A-2 当該短期債務を履行する債務者の能力は十分にあるが、最上位の格付けに比べると、事業環境や経済状況の悪化の影響をやや受けやすい。
A-3 当該短期債務履行のための財務内容は適切であるが、事業環境や経済状況の悪化によって当該債務を履行する能力が低下する可能性がより高い。
B 「B」に格付けされた短期債務は脆弱で投機的要素が大きいとみなされる。債務者は現時点では当該金融債務を履行する能力を有しているものの、高い不確実性を抱えており、当該金融債務を履行する能力が不十分となる可能性がある。
C 当該短期債務が不履行になる蓋然性は現時点で高く、債務の履行は、良好な事業環境、金融情勢、および経済状況に依存している。
D 当該短期債務の支払いが行われていないことを示す。「D」は、当該債務の支払いが、定められた猶予期間内に行われるとスタンダード&プアーズが判断する場合を除き、期日通り支払いが行われない場合に用いられる。ただし、定められた猶予期間が5 営業日を超える場合には、5 営業日として扱う。
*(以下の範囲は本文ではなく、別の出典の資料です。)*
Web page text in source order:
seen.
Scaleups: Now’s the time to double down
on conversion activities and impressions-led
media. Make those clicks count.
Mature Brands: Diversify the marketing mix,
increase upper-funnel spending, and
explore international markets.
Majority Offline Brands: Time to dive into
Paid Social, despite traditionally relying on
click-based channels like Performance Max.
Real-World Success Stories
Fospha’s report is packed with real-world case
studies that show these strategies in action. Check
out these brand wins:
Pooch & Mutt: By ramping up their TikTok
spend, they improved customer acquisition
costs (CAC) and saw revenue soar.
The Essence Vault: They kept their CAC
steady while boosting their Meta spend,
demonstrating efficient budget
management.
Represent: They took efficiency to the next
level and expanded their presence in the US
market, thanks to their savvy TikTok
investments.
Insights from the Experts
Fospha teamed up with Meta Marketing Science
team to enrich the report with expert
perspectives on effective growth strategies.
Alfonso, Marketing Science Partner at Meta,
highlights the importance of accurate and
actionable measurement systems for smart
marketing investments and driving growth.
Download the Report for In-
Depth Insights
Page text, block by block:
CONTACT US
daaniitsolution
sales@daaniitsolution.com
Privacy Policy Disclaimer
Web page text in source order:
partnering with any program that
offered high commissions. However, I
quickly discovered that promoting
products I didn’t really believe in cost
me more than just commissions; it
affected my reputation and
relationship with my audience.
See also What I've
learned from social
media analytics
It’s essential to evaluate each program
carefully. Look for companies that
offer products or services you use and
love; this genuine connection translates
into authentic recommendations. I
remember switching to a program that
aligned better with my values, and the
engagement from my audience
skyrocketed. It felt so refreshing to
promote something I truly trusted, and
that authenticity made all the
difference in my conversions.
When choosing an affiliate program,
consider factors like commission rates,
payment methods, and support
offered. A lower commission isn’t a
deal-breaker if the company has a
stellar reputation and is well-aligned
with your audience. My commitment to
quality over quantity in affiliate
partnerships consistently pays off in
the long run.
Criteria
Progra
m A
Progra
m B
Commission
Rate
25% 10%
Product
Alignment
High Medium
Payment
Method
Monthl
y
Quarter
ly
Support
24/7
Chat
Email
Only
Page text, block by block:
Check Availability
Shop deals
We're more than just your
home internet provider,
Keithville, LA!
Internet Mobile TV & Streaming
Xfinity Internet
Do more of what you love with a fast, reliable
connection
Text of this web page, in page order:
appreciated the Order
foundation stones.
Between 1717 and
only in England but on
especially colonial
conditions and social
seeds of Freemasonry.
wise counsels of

また、倒産手続きの申請などが行われ、当該債務の支払いが危ぶまれる場合にも用いられる。

格付けアウトルック

ポジティブ 格付けが上方に向かう可能性を示す。
ネガティブ 格付けが下方に向かう可能性を示す。
安定的 格付けが安定的に推移しそうであることを示す。
方向性不確定 格付けが上方にも下方にも向かう可能性があることを示す。
N.M. 格付けの方向性に意味がないことを示す。

格付投資情報センター(R&I)

格付投資情報センター(R&I)

国内の大手格付会社で、日本経済新聞社の子会社です。

R&I 格付けの詳細はこちら。

発行体格付け

AAA 信用力は最も高く、多くの優れた要素がある。
AA 信用力は極めて高く、優れた要素がある。
A 信用力は高く、部分的に優れた要素がある。
BBB 信用力は十分であるが、将来環境が大きく変化する場合、注意すべき要素がある。
BB 信用力は当面問題ないが、将来環境が変化する場合、十分注意すべき要素がある。
B 信用力に問題があり、絶えず注意すべき要素がある。
CCC 信用力に重大な問題があり、金融債務が不履行に陥る懸念が強い。
CC 発行体のすべての金融債務が不履行に陥る懸念が強い。
D 発行体のすべての金融債務が不履行に陥っているとR&Iが判断する格付。

日本格付研究所(JCR)

日本格付研究所(JCR)

R&Iと並んで国内では大手となる格付け会社です。

長期発行体格付け

AAA 債務履行の確実性が最も高い。
AA 債務履行の確実性は非常に高い。
A 債務履行の確実性は高い。
BBB 債務履行の確実性は認められるが、上位等級に比べて、将来債務履行の確実性が低下する可能性がある。
BB 債務履行に当面問題はないが、将来まで確実であるとは言えない。
B 債務履行の確実性に乏しく、懸念される要素がある。
CCC 現在においても不安な要素があり、債務不履行に陥る危険性がある。
CC 債務不履行に陥る危険性が高い。
C 債務不履行に陥る危険性が極めて高い。
LD 一部の債務について約定どおりの債務履行を行っていないが、その他の債務については約定どおりの債務履行を行っていると JCR が判断している。
D 実質的にすべての金融債務が債務不履行に陥っているとJCRが判断している。